A pilot friend of mine loves quoting the old saying "A good landing is one you can walk away from".

Presumably, then, an excellent landing is one after which you can re-use the aircraft?

Posted

I asked a girl I was chatting to on the internet if she fancied meeting up.

She said, "I'm not sure.... What if you're some weirdo? I've never even seen you!"

"Wierdo?
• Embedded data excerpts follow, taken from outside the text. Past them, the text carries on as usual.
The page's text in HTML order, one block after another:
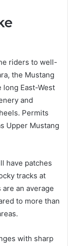
riders to well-
the Mustang
long East-West
and
Permits
Upper Mustang
have patches
tracks at
an average
to more than
with sharp
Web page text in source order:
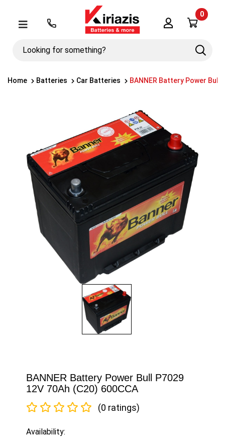
Μενού
Looking
Search
Λογαριασμός
0
Home Batteries Car Batteries BANNER Battery Power Bull
BANNER Battery Power Bull P7029
12V 70Ah (C20) 600CCA
(0 ratings)
Availability:
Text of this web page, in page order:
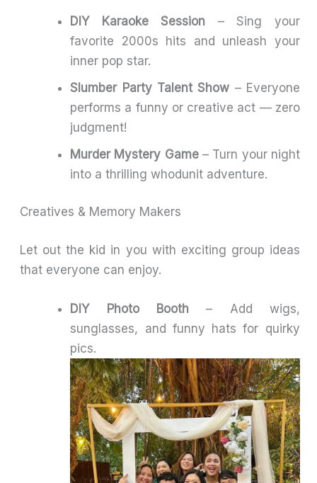
DIY Karaoke Session – Sing your
favorite 2000s hits and unleash your
inner pop star.
Slumber Party Talent Show – Everyone
performs a funny or creative act — zero
judgment!
Murder Mystery Game– Turn your night
into a thrilling whodunit adventure.
Creatives & Memory Makers
Let out the kid in you with exciting group ideas
that everyone can enjoy.
DIY Photo Booth– Add wigs,
sunglasses, and funny hats for quirky
pics.
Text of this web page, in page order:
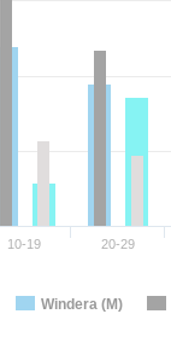
Windera (M)
10-19 20-29
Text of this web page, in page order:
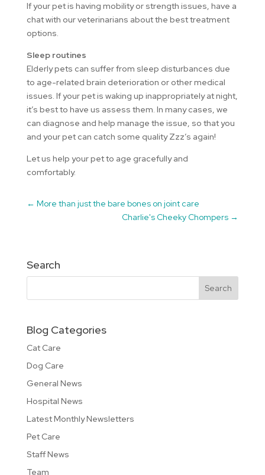
If your pet is having mobility or strength issues, have a
chat with our veterinarians about the best treatment
options.
Sleep routines
Elderly pets can suffer from sleep disturbances due
to age-related brain deterioration or other medical
issues. If your pet is waking up inappropriately at night,
it’s best to have us assess them. In many cases, we
can diagnose and help manage the issue, so that you
and your pet can catch some quality Zzz’s again!
Let us help your pet to age gracefully and
comfortably.
← More than just the bare bones on joint care
Charlie's Cheeky Chompers →
Search
Blog Categories
Cat Care
Dog Care
General News
Hospital News
Latest Monthly Newsletters
Pet Care
Staff News
Team

Don't be daft!" I replied. "Shall we meet by the Burger King in town at, say, seven?"

"Oh... Go on then!" she said. "I'll be wearing denim jeans and a yellow top so you can spot me."

"Fantastic!" I replied. "I'll be in a leather gimp suit and pink high heels."


Posted

The CEO of BMW fainted onstage at the Frankfurt auto show this week.
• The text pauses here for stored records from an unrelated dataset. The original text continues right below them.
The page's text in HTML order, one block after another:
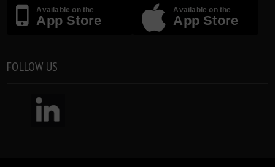
Available on the
App Store
Available on the
App Store
FOLLOW US
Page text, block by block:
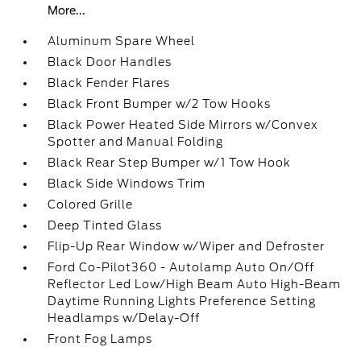
More...
Aluminum Spare Wheel
Black Door Handles
Black Fender Flares
Black Front Bumper w/2 Tow Hooks
Black Power Heated Side Mirrors w/Convex
Spotter and Manual Folding
Black Rear Step Bumper w/1 Tow Hook
Black Side Windows Trim
Colored Grille
Deep Tinted Glass
Flip-Up Rear Window w/Wiper and Defroster
Ford Co-Pilot360 - Autolamp Auto On/Off
Reflector Led Low/High Beam Auto High-Beam
Daytime Running Lights Preference Setting
Headlamps w/Delay-Off
Front Fog Lamps
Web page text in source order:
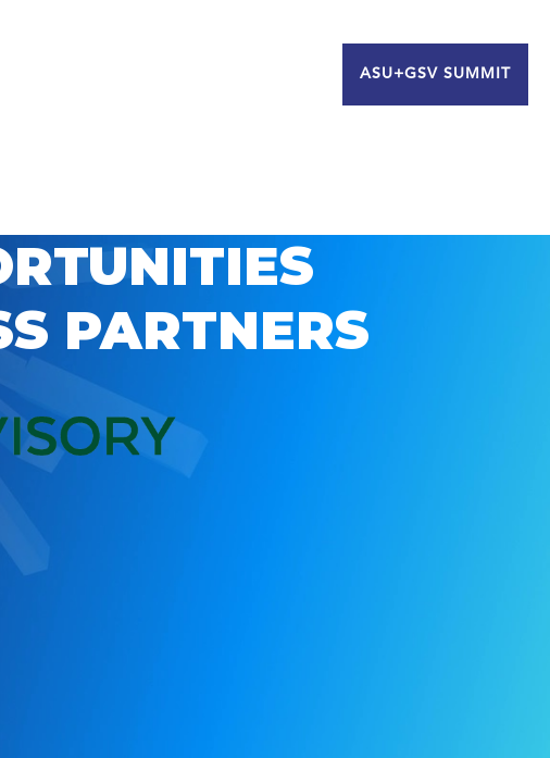
ASU+GSV SUMMIT
PARTNERS
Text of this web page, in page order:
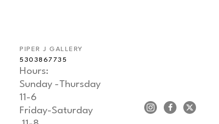
PIPER J GALLERY
5303867735
Hours:
Sunday -Thursday
11-6
Friday-Saturday
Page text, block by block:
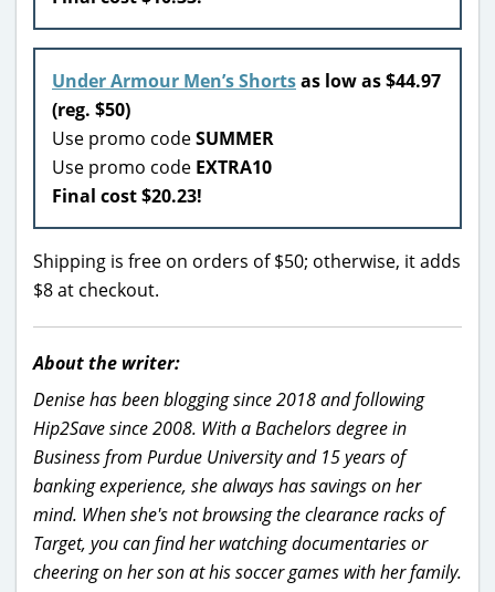
Under Armour Men’s Shortsas low as $44.97
(reg. $50)
Use promo codeSUMMER
Use promo code EXTRA10
Final cost $20.23!
Shipping is free on orders of $50; otherwise, it adds
$8 at checkout.
About the writer:
Denise has been blogging since 2018 and following
Hip2Save since 2008. With a Bachelors degree in
Business from Purdue University and 15 years of
banking experience, she always has savings on her
mind. When she's not browsing the clearance racks of
Target, you can find her watching documentaries or
cheering on her son at his soccer games with her family.

And, in classic BMW fashion, he fainted across two parking spaces.

Posted

According to reports, ISIS are on the brink of defeat in Syria.

That's because most of them are now in Germany

Posted

In order to watch England v Fiji in the rugby world cup, there's one small village where all will gather round a 14" black and white TV in the communal hall, hoping the satellite signal doesn't fail and that they've enough diesel for the generator.

It's wonderful to know there's unbreakable underdog spirit and support from the island of Sheppey.

Posted

Jeremy Corbyn is on record as supporting female-only train carriages to protect women from dangerous men on trains.

Using that same logic, I look forward to the day he declares his support for male-only motorways.

Posted

I've just bought an electric car from a driving instructor.

It's got joule controls.

Posted

Jesus gets credit for feeding five thousand people with a few fishes and loaves of bread.

But Walkers Crisps manage to spread one potato across five thousand packets.

Posted

Raunchy novelist, Jackie Collins, has died.

Out of respect, her family want her coffin to be gently eased into moist soil, and then taken out and rammed in again.

Posted

I was in town yesterday when I received a phone call from the police, informing me my wife had been killed in an accident.

Telling our children was one of the most difficult things I've ever had to do.

It's not easy, writing a text while skipping

Posted

Samantha Cameron has said she is deeply concerned now, her husband has been calling her babe for years.

Posted

David Cameron would have got away with it if the pig hadn't squealed.

Posted

After asking David Cameron for his autograph, he asked me if I had a pen he could borrow.

Blimey he's really into it isn't he?